姜政粗糙的大手抚上腰间的人骨珠串,眼神阴鸷狠厉,“这种情况都能打胜仗,绝不能让秦意之活着回来!”
这场灾病,那小王妃本就风光了侯府,如今这秦意之又打了胜仗,现在侯府的风头都赶上将军府了。
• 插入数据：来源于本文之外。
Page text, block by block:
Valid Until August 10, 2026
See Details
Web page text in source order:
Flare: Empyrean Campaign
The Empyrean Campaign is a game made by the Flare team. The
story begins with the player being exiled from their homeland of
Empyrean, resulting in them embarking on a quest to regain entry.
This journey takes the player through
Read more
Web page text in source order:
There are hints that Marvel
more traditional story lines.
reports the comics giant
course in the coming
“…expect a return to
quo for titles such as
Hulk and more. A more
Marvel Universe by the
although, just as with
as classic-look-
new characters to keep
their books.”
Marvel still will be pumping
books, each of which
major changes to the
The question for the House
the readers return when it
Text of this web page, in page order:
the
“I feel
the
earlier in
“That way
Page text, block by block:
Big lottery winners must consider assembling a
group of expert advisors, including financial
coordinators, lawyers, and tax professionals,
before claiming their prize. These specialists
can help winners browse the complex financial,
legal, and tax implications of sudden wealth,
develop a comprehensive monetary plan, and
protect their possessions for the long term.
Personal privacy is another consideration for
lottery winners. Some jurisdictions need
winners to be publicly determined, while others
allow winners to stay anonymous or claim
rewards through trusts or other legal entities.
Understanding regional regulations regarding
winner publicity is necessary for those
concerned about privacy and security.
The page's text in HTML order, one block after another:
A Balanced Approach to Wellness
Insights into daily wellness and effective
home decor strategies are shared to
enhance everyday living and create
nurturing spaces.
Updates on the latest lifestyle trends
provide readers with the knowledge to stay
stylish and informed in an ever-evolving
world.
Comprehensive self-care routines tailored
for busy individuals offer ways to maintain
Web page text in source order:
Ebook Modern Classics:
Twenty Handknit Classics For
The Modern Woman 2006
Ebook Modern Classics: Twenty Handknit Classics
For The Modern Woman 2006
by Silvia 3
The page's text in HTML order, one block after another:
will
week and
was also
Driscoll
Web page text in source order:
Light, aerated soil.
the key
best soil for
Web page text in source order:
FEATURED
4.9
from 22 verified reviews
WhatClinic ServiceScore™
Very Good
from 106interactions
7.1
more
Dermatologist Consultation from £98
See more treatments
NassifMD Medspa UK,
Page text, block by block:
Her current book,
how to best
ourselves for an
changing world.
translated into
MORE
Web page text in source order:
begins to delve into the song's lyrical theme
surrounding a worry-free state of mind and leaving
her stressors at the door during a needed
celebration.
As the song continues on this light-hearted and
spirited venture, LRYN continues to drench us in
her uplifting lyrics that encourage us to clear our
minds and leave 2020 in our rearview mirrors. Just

侯府本就握有兵权,若是就这么纵着他们崛起,日后他们将军府在朝中的地位必定被取代!
他看了一眼姜邵武紧锁的眉心,声音阴恻恻的。
“爹,能为国争光打胜仗的,只能是将军府,不能是任何人!”姜邵武横眉微挑,太阳穴凸起,他将信件放下,起身走向书房中的军用布防图,深沉老练的眼眯起,变得森冷异常。
“那就让他死得合情合理些。”
姜政也起身,走向那布防图边,眯眸道:“爹的意思是说,在这上面做手脚?”
“既然是作战,便不会只有一次。”姜邵武眼底尽是算计的精光,唇边挑起一道幽凉的笑意,伸手指向了地图中的某一处。
“下一场战役,就让这秦意之惨败,再也不能活着回来!”
姜政若有所思的望着那一处四面皆是山坳的地方,勾起一抹阴恻恻的笑容…
就在将军府的父子两人费尽心思的算计时,秦雍带着皇帝的赏赐风光的回了侯府,丝毫不知即将发生怎样的事情。
秦雍将朝中的事情一一说了,宋庄毓喜上眉稍,也跟着松了口气,感慨道:“太好了,二弟也算是出息了,平安便好!”
秦姝兮听到秦意之胜仗的消息,自然也是高兴的。
可不知道为什么,她的心底却越来越不安,总觉得会发生什么。
而且,他既然打了胜仗,按理说应该凯旋归来了,至少也该在路上了。